Bush confesses to Israel’s 2006 defeat

Washington, November 10: Former US President George W. Bush has confessed to Israel’s defeat in its 33-Day War against Lebanon in 2006, saying he had lost his “confidence” in Tel Aviv.

In his recently released memoir, Bush also pats Israel on the back for launching an airstrike on Syria, a year after Tel Aviv’s defeat in its 2006 Lebanon war.

The “execution of the strike made up for the confidence I had lost in the Israelis during the Lebanon war,” he wrote in his memoir, Decision Points, which recently hit the shelves, AP reported on Tuesday.

On September 2007 and on the reported orders of the former Israeli Prime Minister Ehud Olmert, at least four Israeli fighters crossed into the Syrian airspace and pounded an alleged nuclear facility.

The assault was followed by a significant rise in the tensions between the two sides, which are technically at war due to Tel Aviv’s continued occupation of the Golan Heights, the territory in southwestern Syria, which was occupied in 1967.

“Olmert told me he wanted total secrecy. He wanted to avoid anything that might back Syria into a corner and force (Syrian President Bashar) Assad to retaliate. This was his operation, and I felt an obligation to respect his wishes,” Bush wrote.

The attack had followed all-out Israeli offensives on southern Lebanon in July 2006. Also known as the 33-Day War, the attacks killed about 1,200 Lebanese, most of them civilians.

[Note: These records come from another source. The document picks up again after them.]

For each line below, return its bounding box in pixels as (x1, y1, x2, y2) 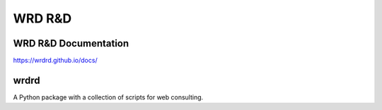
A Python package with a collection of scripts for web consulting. (13, 92, 204, 102)
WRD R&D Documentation (13, 37, 129, 49)
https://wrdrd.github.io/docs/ (13, 56, 98, 65)
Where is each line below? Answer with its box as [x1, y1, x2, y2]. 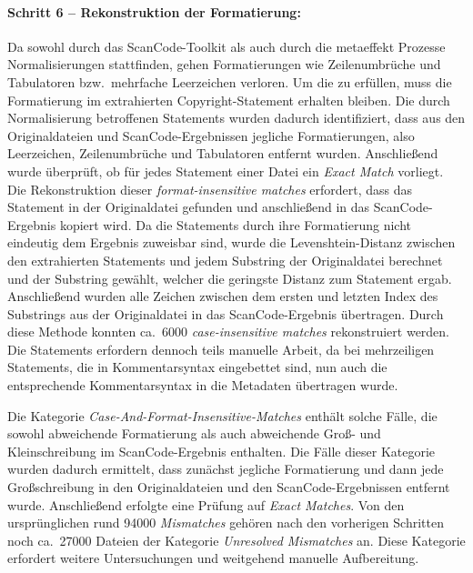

The Lebanese resistance movement, Hezbollah, however, defeated the forces and Tel Aviv was compelled to withdraw without having achieved any of its objectives.

Bush also claimed that he had resisted the Israeli premier’s request from Washington to undertake the strike on Syria.

During his presidency, however, Bush imposed sanctions, which banned nearly all exports to Syria except food and medicine.

Late in his second tenure, helicopter-borne US Special Operations Forces carried out an aerial attack inside Syria along the Iraqi border, killing at least eight civilians. Damascus blasted the move as a “criminal and terrorist aggression.”